Savannah officials are eyeing a parcel near the city’s historic neighborhoods as a prime target for the tax incentive. “West of Savannah’s historic district, there’s an opportunity zone that has a lot of potential,” Tollison says. “It is a mixed-use area with low-income neighborhoods, distribution facilities and warehouses. It’s a great opportunity for investors because it’s near the port and a major highway.”
Roberts sees high potential for his county’s two opportunity zone tracts. “Douglas County has a lack of retail in that corridor,” he says, “so there are retail opportunities, as well as additional growth potential in the manufacturing area.” Roberts points to the Switch Data and Google data storage centers just south of the Qualified Opportunity Zones as another possibility. “Ancillary businesses taking advantage [of the tax incentive] might be developed within the zones that could service the data storage facilities.”

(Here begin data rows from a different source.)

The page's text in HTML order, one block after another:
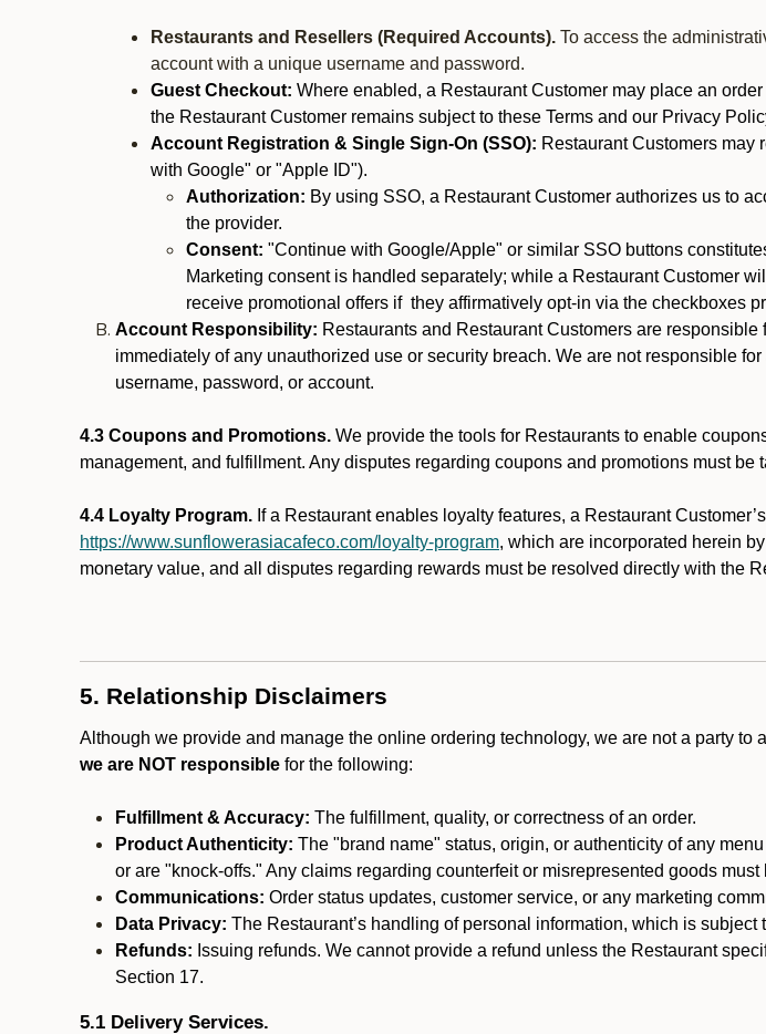
Restaurants and Resellers (Required Accounts). To access the
account with a unique username and password.
Guest Checkout: Where enabled, a Restaurant Customer may place an
the Restaurant Customer remains subject to these Terms and our Privacy
Account Registration & Single Sign-On (SSO): Restaurant Customers may
with Google" or "Apple ID").
Authorization: By using SSO, a Restaurant Customer authorizes us to
the provider.
Consent: "Continue with Google/Apple" or similar SSO buttons
Marketing consent is handled separately; while a Restaurant Customer
receive promotional offers if they affirmatively opt-in via the checkboxes
Account Responsibility: Restaurants and Restaurant Customers are
immediately of any unauthorized use or security breach. We are not responsible
username, password, or account.
4.3 Coupons and Promotions. We provide the tools for Restaurants to enable
management, and fulfillment. Any disputes regarding coupons and promotions must be
4.4 Loyalty Program. If a Restaurant enables loyalty features, a Restaurant
https://www.sunflowerasiacafeco.com/loyalty-program, which are incorporated herein
monetary value, and all disputes regarding rewards must be resolved directly with the
5. Relationship Disclaimers
Although we provide and manage the online ordering technology, we are not a party
we are NOT responsible for the following:
Fulfillment & Accuracy: The fulfillment, quality, or correctness of an order.
Product Authenticity: The "brand name" status, origin, or authenticity of any
or are "knock-offs." Any claims regarding counterfeit or misrepresented goods
Communications: Order status updates, customer service, or any marketing
Data Privacy: The Restaurant’s handling of personal information, which is subject
Refunds: Issuing refunds. We cannot provide a refund unless the Restaurant
Section 17.
5.1 Delivery Services.

Douglas County is also taking proactive steps to ensure that tracts are ready for prime time. “Some areas could have environmental concerns, which might be challenging for some parcels,” says Roberts. “We are discussing state and federal grants to help cover phase 1 and phase 2 environmental testing. We are hoping to mitigate these concerns ahead of time.”
For now, planners are playing a waiting game, but given all the possible benefits, it seems worth the wait. In the downtime, they have plenty to think about, and thus far, see no pitfalls to the new initiative. “At this time, I don’t see any downside to this program,” Roberts says. “It has the potential to be a game changer for our county.”